Data for the task START

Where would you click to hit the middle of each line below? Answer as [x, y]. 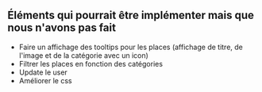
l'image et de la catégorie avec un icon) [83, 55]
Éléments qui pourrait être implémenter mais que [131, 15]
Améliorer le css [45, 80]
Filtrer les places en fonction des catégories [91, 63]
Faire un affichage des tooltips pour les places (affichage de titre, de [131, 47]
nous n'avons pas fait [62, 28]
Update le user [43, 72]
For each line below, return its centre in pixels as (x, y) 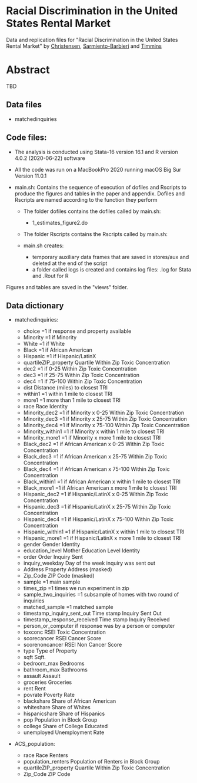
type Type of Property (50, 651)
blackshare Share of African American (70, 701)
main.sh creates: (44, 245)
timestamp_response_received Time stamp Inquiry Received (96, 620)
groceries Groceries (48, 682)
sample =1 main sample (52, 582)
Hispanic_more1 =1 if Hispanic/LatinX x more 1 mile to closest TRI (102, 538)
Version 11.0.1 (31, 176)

Data for the task END
Data for the task START

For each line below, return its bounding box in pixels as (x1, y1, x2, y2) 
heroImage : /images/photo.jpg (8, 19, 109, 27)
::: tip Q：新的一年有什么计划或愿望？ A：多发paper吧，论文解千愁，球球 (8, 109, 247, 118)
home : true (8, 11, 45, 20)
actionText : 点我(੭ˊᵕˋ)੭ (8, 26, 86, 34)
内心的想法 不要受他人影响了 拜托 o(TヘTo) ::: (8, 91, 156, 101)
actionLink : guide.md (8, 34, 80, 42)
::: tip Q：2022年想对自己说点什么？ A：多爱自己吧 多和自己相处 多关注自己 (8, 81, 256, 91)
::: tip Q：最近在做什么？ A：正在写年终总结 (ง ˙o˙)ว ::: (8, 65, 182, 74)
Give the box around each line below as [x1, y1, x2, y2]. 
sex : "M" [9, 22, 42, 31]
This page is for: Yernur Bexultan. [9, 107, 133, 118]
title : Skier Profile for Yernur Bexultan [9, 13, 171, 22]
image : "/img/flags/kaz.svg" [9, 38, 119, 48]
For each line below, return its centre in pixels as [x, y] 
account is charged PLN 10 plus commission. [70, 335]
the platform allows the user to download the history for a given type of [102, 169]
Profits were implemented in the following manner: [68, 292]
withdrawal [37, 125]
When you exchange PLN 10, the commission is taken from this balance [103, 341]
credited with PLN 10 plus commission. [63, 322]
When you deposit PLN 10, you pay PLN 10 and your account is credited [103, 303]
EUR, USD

Data for the task END
Data for the task START

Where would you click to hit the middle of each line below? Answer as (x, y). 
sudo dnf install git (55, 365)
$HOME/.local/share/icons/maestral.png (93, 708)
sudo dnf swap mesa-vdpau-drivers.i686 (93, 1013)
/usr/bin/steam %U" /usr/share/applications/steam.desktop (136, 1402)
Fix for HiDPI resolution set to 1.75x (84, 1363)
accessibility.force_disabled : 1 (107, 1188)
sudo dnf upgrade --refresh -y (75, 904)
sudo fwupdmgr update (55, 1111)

Data for the task END

# What to do
Within the entries above, find the string "type" and return each line that holds it.

# Final answer
type Type of Property (50, 651)
the platform allows the user to download the history for a given type of [102, 169]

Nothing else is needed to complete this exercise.